=== TASK DESCRIPTION ===
Return the entries below word for word. No picture belongs in the copy.

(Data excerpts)
★ ★ ★ ★ ★ ★ ★

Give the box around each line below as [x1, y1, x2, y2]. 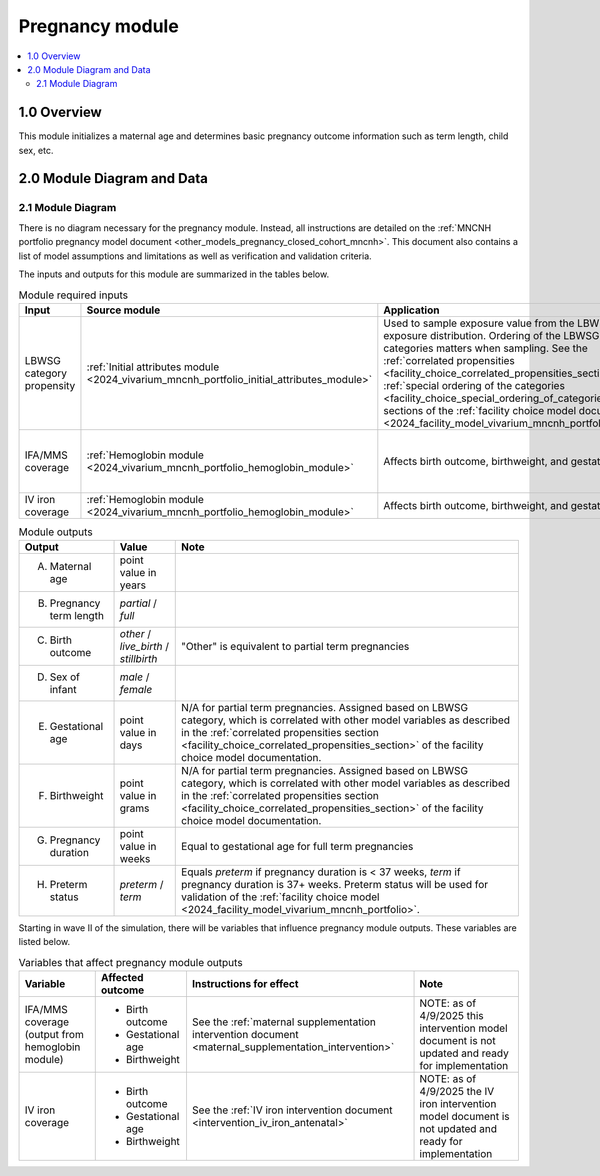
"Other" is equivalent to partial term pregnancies [181, 640, 410, 654]
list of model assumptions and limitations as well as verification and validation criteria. [18, 250, 372, 262]
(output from [24, 1028, 84, 1042]
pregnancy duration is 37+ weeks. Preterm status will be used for [181, 878, 489, 892]
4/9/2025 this [419, 1009, 484, 1023]
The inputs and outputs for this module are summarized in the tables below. [18, 268, 330, 280]
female [119, 683, 153, 697]
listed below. [18, 936, 71, 948]
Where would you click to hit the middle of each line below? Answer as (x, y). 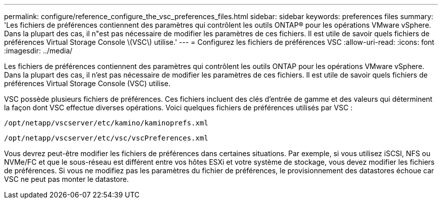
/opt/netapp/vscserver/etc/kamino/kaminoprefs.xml (106, 123)
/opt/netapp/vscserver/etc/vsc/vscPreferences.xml (106, 138)
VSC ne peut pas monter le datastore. (67, 179)
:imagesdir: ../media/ (38, 51)
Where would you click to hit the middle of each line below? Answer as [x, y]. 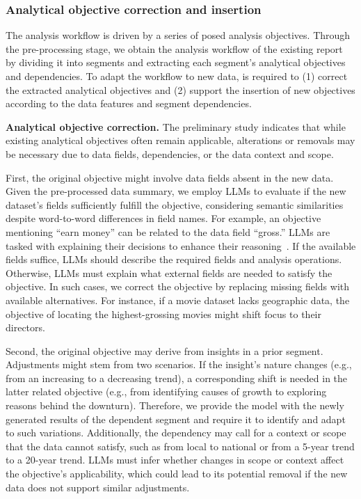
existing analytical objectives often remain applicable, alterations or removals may [180, 140]
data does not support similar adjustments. [98, 487]
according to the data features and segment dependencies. [129, 103]
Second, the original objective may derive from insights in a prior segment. [165, 350]
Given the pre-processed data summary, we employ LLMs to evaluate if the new [176, 191]
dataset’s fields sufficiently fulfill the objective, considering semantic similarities [175, 204]
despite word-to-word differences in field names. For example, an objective [163, 218]
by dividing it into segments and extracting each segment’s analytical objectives [176, 62]
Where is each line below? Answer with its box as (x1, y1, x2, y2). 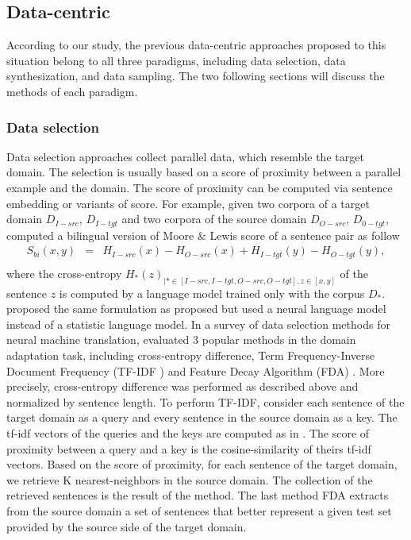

★ ★ ★ ★ ★ ★ ★

=== EXERCISE RESPONSE ===
Give the box around each line below as [x1, y1, x2, y2]. 
"Other" is equivalent to partial term pregnancies [181, 640, 410, 654]
list of model assumptions and limitations as well as verification and validation criteria. [18, 250, 372, 262]
(output from [24, 1028, 84, 1042]
pregnancy duration is 37+ weeks. Preterm status will be used for [181, 878, 489, 892]
4/9/2025 this [419, 1009, 484, 1023]
The inputs and outputs for this module are summarized in the tables below. [18, 268, 330, 280]
female [119, 683, 153, 697]
listed below. [18, 936, 71, 948]
Where would you click to hit the middle of each line below? Answer as (x, y). 
/opt/netapp/vscserver/etc/kamino/kaminoprefs.xml (106, 123)
/opt/netapp/vscserver/etc/vsc/vscPreferences.xml (106, 138)
VSC ne peut pas monter le datastore. (67, 179)
:imagesdir: ../media/ (38, 51)
Where would you click to hit the middle of each line below? Answer as [x, y]. 
existing analytical objectives often remain applicable, alterations or removals may [180, 140]
data does not support similar adjustments. [98, 487]
according to the data features and segment dependencies. [129, 103]
Second, the original objective may derive from insights in a prior segment. [165, 350]
Given the pre-processed data summary, we employ LLMs to evaluate if the new [176, 191]
dataset’s fields sufficiently fulfill the objective, considering semantic similarities [175, 204]
despite word-to-word differences in field names. For example, an objective [163, 218]
by dividing it into segments and extracting each segment’s analytical objectives [176, 62]
Where is each line below? Answer with its box as (x1, y1, x2, y2). 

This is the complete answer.